13. »¿Quién le dijo al autor del cartel, el cual
no es posible sino que fuese por ahí algún
licenciaduelo atolondrado de estos que comienzan a ser aprendices
de cultos, y no saben ni son capaces de saber en qué
consiste el serlo; quién le dijo al autor del cartel
que Santa Teresa, ni otra pura criatura por sí sola,
era «la Tierra del Cielo, por quien criara el Cielo el que
fundó la Tierra»? Una proposición semejante
a ésta, que se dijo por María Santísima,
conviene a saber, que Ipsa colenda est, non tantum ut causa
nostrae Redemptionis, sed etiam ut motivum Creationis omnium
rerum, está notada por gravísimos teólogos
como digna de muy severa censura. ¿Quién le ha dicho
que Santa Teresa ni algún otro santo o santa puede
ser en ningún sentido verdadero «el Agua que da Vida»,
pues no hay otra agua que dé vida sino el agua del
bautismo? ¿Quién le ha dicho que es «el Aire que da
Espíritu», no habiendo otro quien le dé ni
pueda darle sino el soplo figurado, o la inspiración
del Espíritu Santo? ¿Quién le ha dicho que...?»
14. -Sosiéguese vuestra paternidad -dijo el beneficiado-,
que estas cosas no se han de tomar con tanta seriedad. Un
poco de sangre fría y un mucho de buen humor es la
mejor receta para curarlas, o a lo menos para que no nos
perjudiquen. Mire vuestra paternidad, los hombres sabios
de la Corte saben que la Corte está llena de ignorantes
presumidos de sabios. Los extranjeros también tienen
por allá sus autores de cedulones, o cosa equivalente;
porque pensar que los tontos no están sembrados por
todo el mundo como los hongos, es cosa de chanza; y si no,
ahí está Menckenio, en su bello librete De
charlataneria eruditorum, que no me dejará mentir.
El artífice de nuestro cedulón no fue tan mal
intencionado como a vuestra paternidad se le figura. Él
quiso hacer a Santa Teresa un remedo de todos los cuatro
elementos: tierra, agua, aire y fuego. No se le ofreció
otra cosa mejor, y dijo esos disparates sin meterse en más
honduras. Aquí no hubo más, y vuestra paternidad
no haga juicios temerarios en materia de su doctrina; porque
si sabe la que enseña el catecismo, esto le basta
para salvarse, sin que sea necesario aprender otras teologías.
15. -Así supiera yo lo que él sabe -interrumpió
a esta sazón fray Gerundio-. Cada cual siga su opinión,
pero en la mía ese hombre es un monstruo de ingenio.
¡Qué bellos asuntos ofrece en tan pocas líneas
para predicar muchos sermones a la Seráfica Madre!

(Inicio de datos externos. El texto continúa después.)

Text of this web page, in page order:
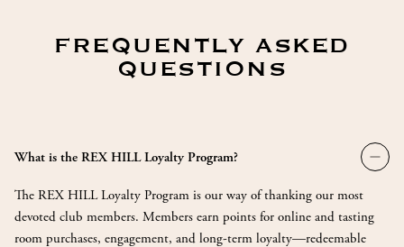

No se me olvidarán a mí, cuando se presente
la ocasión. «La Luna que pisa el peso de la Luna».
¡Qué divinidad! ¡Pues la prueba! «Nueva en Favores,
Creciente en Verdades, Llena de Luces, Menguante en Errores!»
¡Es un asombro! -Por lo menos -dijo el beneficiado-, están
diestramente aplicados todas las fases de ese planeta: luna
nueva, luna creciente, luna llena y luna menguante. Los labradores,
los hortelanos y los médicos lunáticos excusan
otro calendario; y sólo con ver el cartel sabrán
cuándo han de plantar, sembrar, purgar y sangrar.

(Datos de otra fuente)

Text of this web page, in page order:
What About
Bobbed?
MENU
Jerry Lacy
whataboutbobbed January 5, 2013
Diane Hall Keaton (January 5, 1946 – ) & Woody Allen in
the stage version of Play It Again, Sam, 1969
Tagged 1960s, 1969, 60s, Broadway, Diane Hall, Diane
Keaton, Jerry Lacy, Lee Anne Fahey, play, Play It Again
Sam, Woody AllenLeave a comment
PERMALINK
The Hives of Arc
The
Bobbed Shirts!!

16. -Diga usted lo que quisiere -continuó fray Gerundio-;
que yo, aquello de «El Sol que ofusca Brillos a los Brillos
del Sol», no tengo con qué ponderarlo. -Ni yo tampoco
-respondió el beneficiado-, si entendiera bien qué
es esto de ofuscar brillos al sol. Las nubes no los ofuscan;
sólo estorban que se comuniquen a nosotros; y lo mismo
hacen las paredes, las ventanas, los toldos y los tejados.
Si alguna cosa los hubiera de ofuscar, serían las
manchas que dijo el padre Cristóbal Scheinero había
descubierto en el sol con un telescopio de nueva invención;
pero es natural que el autor no quisiese decir que Santa
Teresa era pared, tabique, ventana, toldo, tejado ni mancha.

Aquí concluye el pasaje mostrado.